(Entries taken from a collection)
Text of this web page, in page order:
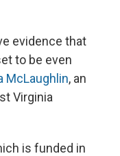
evidence that
to be even
McLaughlin, an
Virginia
is funded in
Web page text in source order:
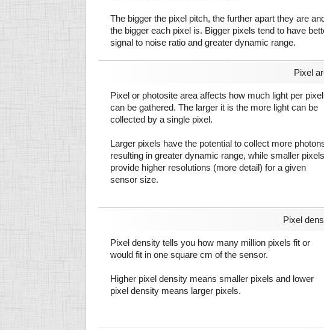
The bigger the pixel pitch, the further apart they are
the bigger each pixel is. Bigger pixels tend to have
signal to noise ratio and greater dynamic range.
Pixel
Pixel or photosite area affects how much light per pixel
can be gathered. The larger it is the more light can be
collected by a single pixel.
Larger pixels have the potential to collect more
resulting in greater dynamic range, while smaller pixels
provide higher resolutions (more detail) for a given
sensor size.
Pixel
Pixel density tells you how many million pixels fit or
would fit in one square cm of the sensor.
Higher pixel density means smaller pixels and lower
pixel density means larger pixels.
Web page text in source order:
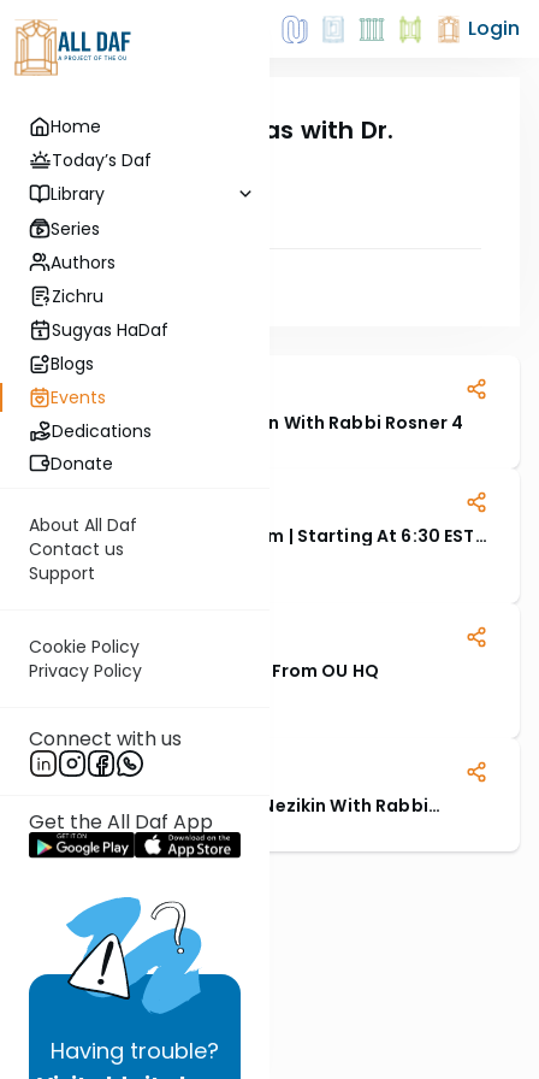
Home
Today’s Daf
Library
Series
Authors
Zichru
Sugyas HaDaf
Blogs
Events
Dedications
Donate
About All Daf
Contact us
Support
Cookie Policy
Privacy Policy
Connect with us
Get the All Daf App
Having trouble?
Login
LIVE: Siyum Hashas with Dr.
Abramson
20 October, 2025
Read Next
22 July, 2026
An Evening Of Connection With Rabbi Rosner 4
WATCH LIVE: Oraysa Siyum | Starting At 6:30 EST
PM
Starting Approx: 6:30 PM EST
13 November, 2025
Rabbi Hauer Siyum - Live From OU HQ
Highlights: Siyum Seder Nezikin With Rabbi
Lebowitz & Rabbi Farhi
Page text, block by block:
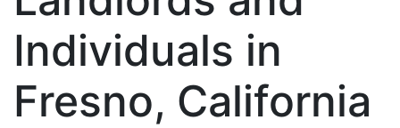
Individuals in
Fresno, California
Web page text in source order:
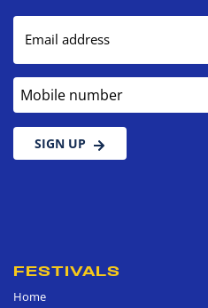
Email address
Mobile number
SIGN UP
FESTIVALS
Home
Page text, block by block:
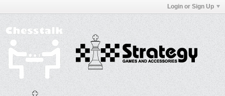
Login or Sign Up

■ TASK PROMPT
Drop the pictures and give every line above again exactly.

■ OUTPUT FOR THIS TASK
Text of this web page, in page order:
evidence that
to be even
McLaughlin, an
Virginia
is funded in
Web page text in source order:
The bigger the pixel pitch, the further apart they are
the bigger each pixel is. Bigger pixels tend to have
signal to noise ratio and greater dynamic range.
Pixel
Pixel or photosite area affects how much light per pixel
can be gathered. The larger it is the more light can be
collected by a single pixel.
Larger pixels have the potential to collect more
resulting in greater dynamic range, while smaller pixels
provide higher resolutions (more detail) for a given
sensor size.
Pixel
Pixel density tells you how many million pixels fit or
would fit in one square cm of the sensor.
Higher pixel density means smaller pixels and lower
pixel density means larger pixels.
Web page text in source order:
Home
Today’s Daf
Library
Series
Authors
Zichru
Sugyas HaDaf
Blogs
Events
Dedications
Donate
About All Daf
Contact us
Support
Cookie Policy
Privacy Policy
Connect with us
Get the All Daf App
Having trouble?
Login
LIVE: Siyum Hashas with Dr.
Abramson
20 October, 2025
Read Next
22 July, 2026
An Evening Of Connection With Rabbi Rosner 4
WATCH LIVE: Oraysa Siyum | Starting At 6:30 EST
PM
Starting Approx: 6:30 PM EST
13 November, 2025
Rabbi Hauer Siyum - Live From OU HQ
Highlights: Siyum Seder Nezikin With Rabbi
Lebowitz & Rabbi Farhi
Page text, block by block:
Individuals in
Fresno, California
Web page text in source order:
Email address
Mobile number
SIGN UP
FESTIVALS
Home
Page text, block by block:
Login or Sign Up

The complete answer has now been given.